The Monte Carlo approach was used to quantify uncertainties in accident progression from a plant damage state to the different containment states and the associated release categories. First the important severe accident phenomena were determined. For these phenomena the available model in the MAAP4/VVER severe accident code was reviewed and refined. In this phase a survey of internationally available experiments and their results as well as sensitivity studies helped to identify the importance of different phenomena. Then model parameters were selected for the purpose of uncertainty calculations. Although 4–6 parameters were used initially for each phenomenon in sensitivity analyses, the number of variables treated as uncertain for MAAP4/VVER simulation could be reduced to 40. In the uncertainty analysis not only the input values to the MAAP code but other parameters, e.g. the ignition of burnable mixture and containment fragility were taken into account. Finally 50 variables were chosen for the random sampling in total. The samples from the range and distribution of the selected model parameters were generated by the Latin hypercube sampling. Severe accident calculations were done for each branch of the Containment Event Tree (CET). A calculation included MAAP4/VVER runs and processing of the results to get probability samples for the branches of a CET. 200 calculations were performed for each branch of a CET.

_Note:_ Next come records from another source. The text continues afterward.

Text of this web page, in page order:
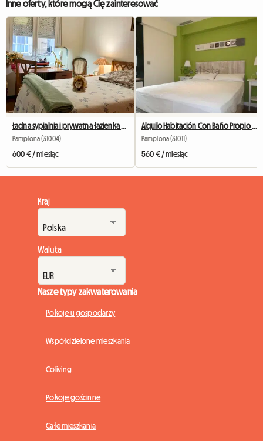
Inne oferty, które mogą Cię zainteresować
Pamplona (31004)
600 € / miesiąc
Pamplona (31011)
560 € / miesiąc
Kraj
Waluta
Nasze typy zakwaterowania
Pokoje u gospodarzy
Współdzielone mieszkania
Coliving
Pokoje gościnne
Całe mieszkania
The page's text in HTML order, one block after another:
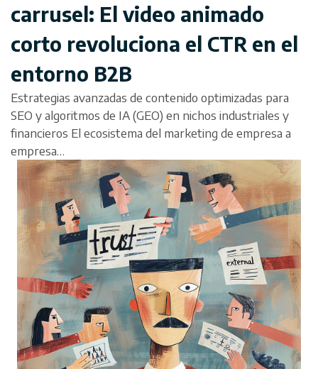
carrusel: El video animado
corto revoluciona el CTR en el
entorno B2B
Estrategias avanzadas de contenido optimizadas para
SEO y algoritmos de IA (GEO) en nichos industriales y
financieros El ecosistema del marketing de empresa a
empresa…
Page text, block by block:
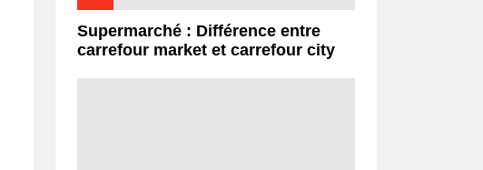
Supermarché : Différence entre
carrefour market et carrefour city
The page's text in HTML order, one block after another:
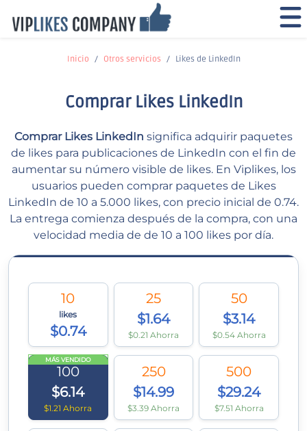
Inicio Otros servicios Likes de LinkedIn
Comprar Likes LinkedIn
Comprar Likes LinkedIn significa adquirir paquetes
de likes para publicaciones de LinkedIn con el fin de
aumentar su número visible de likes. En Viplikes, los
usuarios pueden comprar paquetes de Likes
LinkedIn de 10 a 5.000 likes, con precio inicial de 0.74.
La entrega comienza después de la compra, con una
velocidad media de de 10 a 100 likes por día.
10
likes
$0.74
25
$1.64
$0.21 Ahorra
50
$3.14
$0.54 Ahorra
MÁS VENDIDO
100
$6.14
$1.21 Ahorra
250
$14.99
$3.39 Ahorra
500
$29.24
$7.51 Ahorra
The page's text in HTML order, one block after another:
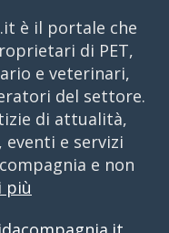
è il portale che
di PET,
e veterinari,
del settore.
di attualità,
eventi e servizi
e non
più
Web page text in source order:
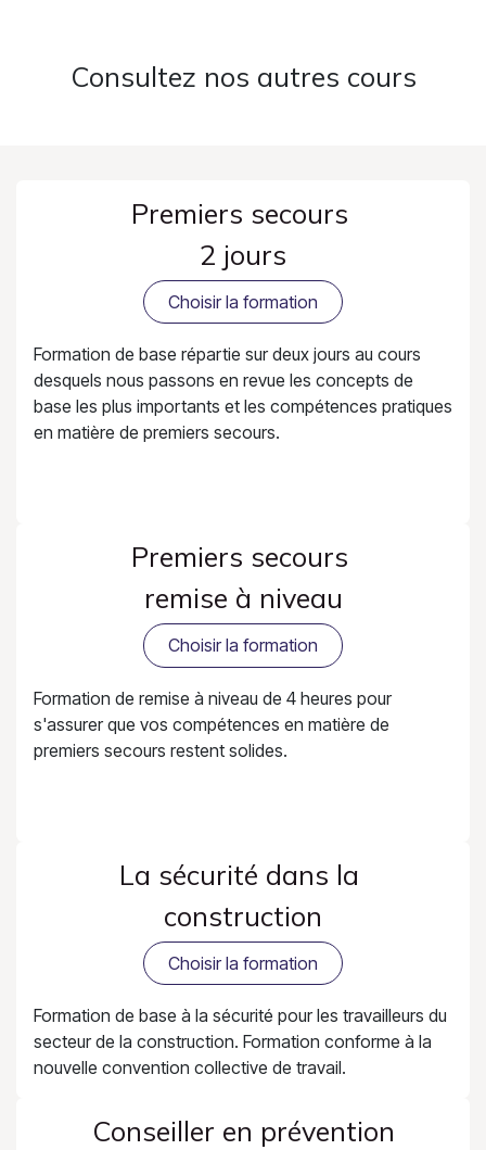
Consultez nos autres cours
Premiers secours
2 jours
Choisir la formation
Formation de base répartie sur deux jours au cours
desquels nous passons en revue les concepts de
base les plus importants et les compétences pratiques
en matière de premiers secours.
Premiers secours
remise à niveau
Choisir la formation
Formation de remise à niveau de 4 heures pour
s'assurer que vos compétences en matière de
premiers secours restent solides.
La sécurité dans la
construction
Choisir la formation
Formation de base à la sécurité pour les travailleurs du
secteur de la construction. Formation conforme à la
nouvelle convention collective de travail.
Conseiller en prévention

The uncertainty distributions for the PDS frequencies and for the CET branches were sampled and then the frequencies of containment failure states were calculated on the basis of this sampling in accordance with the logic of the CET sequences. The total uncertainty for a containment state was determined by combining the PDS level results for the given containment state. Also, the results obtained for the different containment states were further aggregated to yield overall measures of uncertainty in the so-called consequence categories defined for the purpose of the Paks level 2 PSA. A dedicated spreadsheet based tool was developed and used to propagate uncertainties between plant damages states and containment states/release categories.
This paper gives a summary of the uncertainty analyses performed for the level 2 PSA of NPP Paks. The most important analysis steps and methods are highlighted with examples of the results obtained. Also, by discussing the necessity and number of hydrogen recombiners, an example is given on how to use the results from uncertainty analysis to support the development of severe accident management.